Wpis z mikrobloga

Mirki szanujcie swoich ojców. Pojechałem do pracy na 6 żeby sie dowiedzieć ze tata miał zawał. Szybkie 35 km do szpitala i okazali się ze wszystko dobrze:) Mama w nocy zawiozła go na SOR i to go chyba uratowali, bo przyjechał z bólem klatki piersiowej i zawał mial tak naprawdę na miejscu. Odrazu na stół i wszystko dobrze. Powiem szczerze, jak jeszcze takiej sytuacji nie przeżyliście to proście żeby nigdy nie nadeszła. Trzymajcie kciuki, teraz 5 dni z podwyższonym zagrożeniem musi siedzieć w szpitalu, a jak wszystko będzie okej to spędzimy kolejne święta razem. Jeżeli uda nam sie je spędzić razem to będę najszczęśliwsza osobą na świecie chyba.
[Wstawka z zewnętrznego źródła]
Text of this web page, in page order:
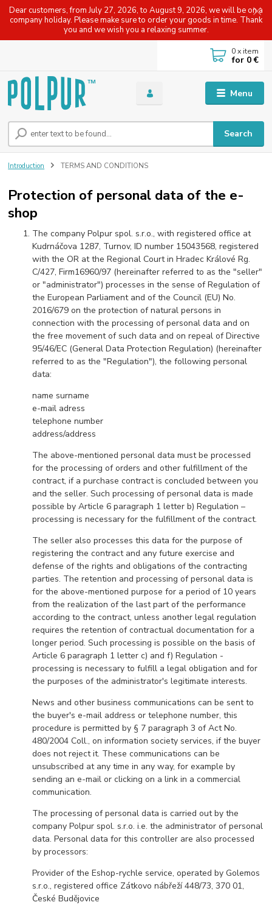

#ojcowie #nfz #niewiemjaktootagowac
  • 15
  • Odpowiedz
  • Otrzymuj powiadomienia
    o nowych komentarzach

  • 0
@Mr_Swistak: Szczescia i zdrowia zycze. Dwa lata temu bez zadnych wczesniejszych oznak moja mama miala takze zawal i to bardzo rozlegly. Na szczescie takze wszystko sie dobrze potoczylo.
  • Odpowiedz
@Mr_Swistak: Doskonale wiem co czujesz. Wczoraj był rok po zawale mojego ojca. Skończyło się na by-passach i 3 miesiącach poza domem :(. Nie pamiętam gorszych świąt. Na szczęscie teraz tata już zdrowy :)). Trzymam kciuki za Twojego.